EXCERPTED DATA below:

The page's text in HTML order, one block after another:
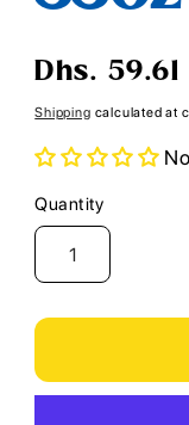
Regular
Dhs. 59.61
Shipping calculated at
Quantity
Quantity
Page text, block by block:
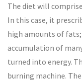
The diet will
In this case, it
high amounts of
accumulation of
turned into energy.
burning machine.
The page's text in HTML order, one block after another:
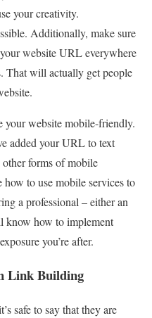
your creativity.
Additionally, make sure
website URL everywhere
That will actually get people
your website mobile-friendly.
added your URL to text
other forms of mobile
to use mobile services to
a professional – either an
know how to implement
you’re after.
Link Building
safe to say that they are
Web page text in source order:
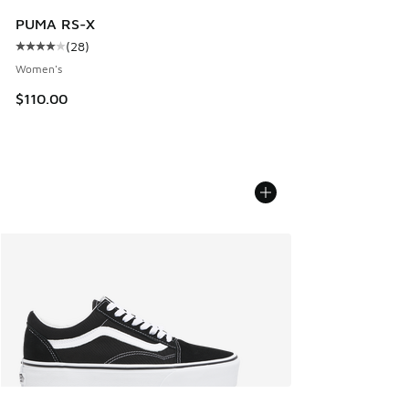
PUMA RS-X
Average customer rating - [4 out of 5 stars], 28 reviews
(28)
Women's
$110.00
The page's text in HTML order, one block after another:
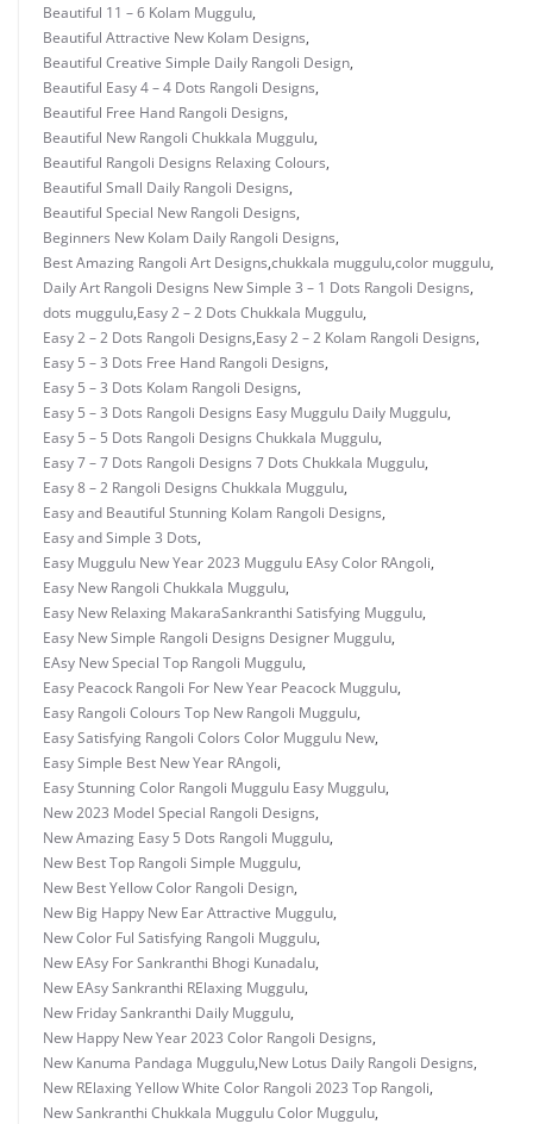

End of EXCERPTED DATA.

### [EXERCISE GOAL]
In your copy, restate the data above word for word but leave out any picture.

### [YOUR RESPONSE]
The page's text in HTML order, one block after another:
Regular
Dhs. 59.61
Shipping calculated at
Quantity
Quantity
Page text, block by block:
The diet will
In this case, it
high amounts of
accumulation of
turned into energy.
burning machine.
The page's text in HTML order, one block after another:
your creativity.
Additionally, make sure
website URL everywhere
That will actually get people
your website mobile-friendly.
added your URL to text
other forms of mobile
to use mobile services to
a professional – either an
know how to implement
you’re after.
Link Building
safe to say that they are
Web page text in source order:
PUMA RS-X
Average customer rating - [4 out of 5 stars], 28 reviews
(28)
Women's
$110.00
The page's text in HTML order, one block after another:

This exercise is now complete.